_Data for this exercise_
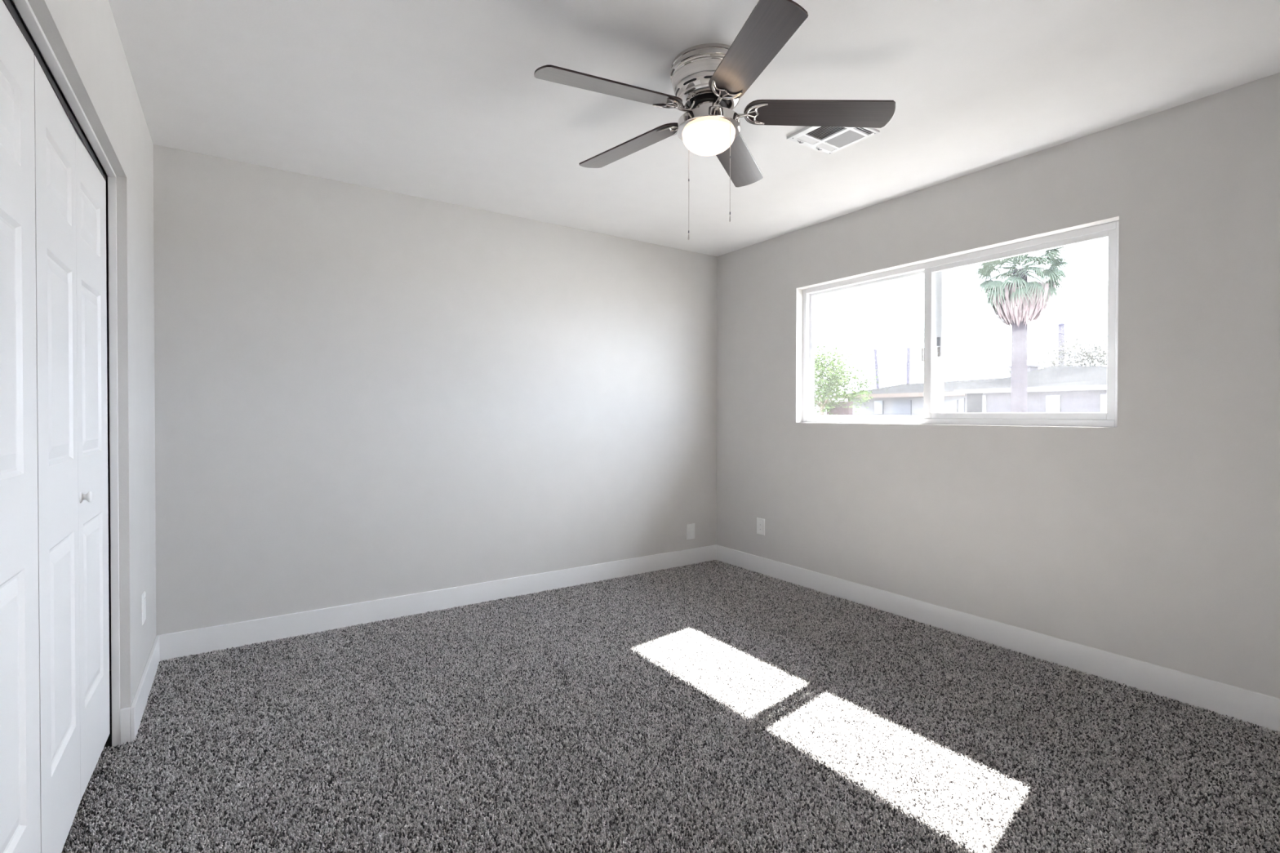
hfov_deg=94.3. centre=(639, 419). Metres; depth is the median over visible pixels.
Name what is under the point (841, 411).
wall
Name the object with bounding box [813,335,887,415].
leafy tree
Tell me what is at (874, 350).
utility pole
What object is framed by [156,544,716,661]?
baseboard
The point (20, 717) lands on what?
door
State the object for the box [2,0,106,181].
closet track
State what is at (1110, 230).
window
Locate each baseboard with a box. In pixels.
[120,635,159,745]
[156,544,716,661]
[715,545,1279,731]
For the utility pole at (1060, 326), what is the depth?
56.56 m
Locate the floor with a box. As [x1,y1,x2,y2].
[62,573,1279,852]
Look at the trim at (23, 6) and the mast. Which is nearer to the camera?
the trim at (23, 6)
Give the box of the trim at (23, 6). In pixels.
[12,0,119,746]
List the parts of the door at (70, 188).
knob
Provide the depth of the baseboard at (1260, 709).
2.82 m
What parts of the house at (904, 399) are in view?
door
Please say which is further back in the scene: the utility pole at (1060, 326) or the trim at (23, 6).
the utility pole at (1060, 326)
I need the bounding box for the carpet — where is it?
[61,560,1279,852]
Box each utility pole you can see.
[873,349,879,388]
[906,347,910,383]
[1057,323,1064,365]
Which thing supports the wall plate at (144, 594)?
attached to the wall at (83, 37)
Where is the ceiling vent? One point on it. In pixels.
(828, 140)
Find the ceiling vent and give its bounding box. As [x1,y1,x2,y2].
[786,126,879,155]
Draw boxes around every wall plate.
[141,591,146,625]
[686,523,694,539]
[756,517,764,535]
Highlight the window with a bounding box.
[802,220,1119,426]
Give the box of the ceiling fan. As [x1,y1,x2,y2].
[533,0,895,239]
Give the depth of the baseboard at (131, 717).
2.25 m
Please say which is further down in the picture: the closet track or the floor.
the floor
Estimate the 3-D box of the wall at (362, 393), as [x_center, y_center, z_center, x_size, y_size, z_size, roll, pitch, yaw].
[-1.128,-0.081,3.680,4.460,2.452,0.120,0,1,-34]
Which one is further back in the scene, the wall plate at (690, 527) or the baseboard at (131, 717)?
the wall plate at (690, 527)
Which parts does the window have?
fixed sash, lock plate, sliding sash
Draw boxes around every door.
[0,0,40,852]
[34,54,110,852]
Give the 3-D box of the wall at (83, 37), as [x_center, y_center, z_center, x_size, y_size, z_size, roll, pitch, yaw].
[-1.396,-0.053,0.796,0.775,2.452,4.350,0,1,-34]
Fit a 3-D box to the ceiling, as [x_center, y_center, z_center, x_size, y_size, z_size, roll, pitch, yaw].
[0.130,-1.362,1.819,4.460,0.150,4.590,0,1,-34]
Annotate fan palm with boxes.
[960,243,1084,413]
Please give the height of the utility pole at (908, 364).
8.416 m
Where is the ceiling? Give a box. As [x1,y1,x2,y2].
[10,0,1279,256]
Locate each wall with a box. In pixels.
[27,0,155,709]
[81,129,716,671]
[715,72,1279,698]
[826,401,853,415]
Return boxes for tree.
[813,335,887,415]
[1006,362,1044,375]
[1031,330,1107,368]
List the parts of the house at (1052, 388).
post
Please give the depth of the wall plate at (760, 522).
4.38 m
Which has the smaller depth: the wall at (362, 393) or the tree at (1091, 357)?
the wall at (362, 393)
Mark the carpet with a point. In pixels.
(642, 607)
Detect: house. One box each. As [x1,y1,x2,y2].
[839,377,1002,415]
[954,364,1106,413]
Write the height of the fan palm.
8.116 m
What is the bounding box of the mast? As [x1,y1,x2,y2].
[957,326,958,380]
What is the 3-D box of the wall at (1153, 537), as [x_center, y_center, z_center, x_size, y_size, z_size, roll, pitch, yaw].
[1.906,-0.071,3.040,0.160,2.452,4.350,0,1,-34]
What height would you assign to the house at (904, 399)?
3.670 m
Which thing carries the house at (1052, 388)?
on the ground
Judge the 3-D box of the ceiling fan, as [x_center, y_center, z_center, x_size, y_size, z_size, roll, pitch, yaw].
[0.211,-0.988,2.160,1.228,0.605,1.255,0,1,-34]

_About this exercise_
Repeat exactly the lines of the listing above, from the one with "Give the 3-D" down to the one with "[27,0,155,709]"; both of those lines belong in the range.

_Your solution_
Give the 3-D box of the wall at (83, 37), as [x_center, y_center, z_center, x_size, y_size, z_size, roll, pitch, yaw].
[-1.396,-0.053,0.796,0.775,2.452,4.350,0,1,-34]
Fit a 3-D box to the ceiling, as [x_center, y_center, z_center, x_size, y_size, z_size, roll, pitch, yaw].
[0.130,-1.362,1.819,4.460,0.150,4.590,0,1,-34]
Annotate fan palm with boxes.
[960,243,1084,413]
Please give the height of the utility pole at (908, 364).
8.416 m
Where is the ceiling? Give a box. As [x1,y1,x2,y2].
[10,0,1279,256]
Locate each wall with a box. In pixels.
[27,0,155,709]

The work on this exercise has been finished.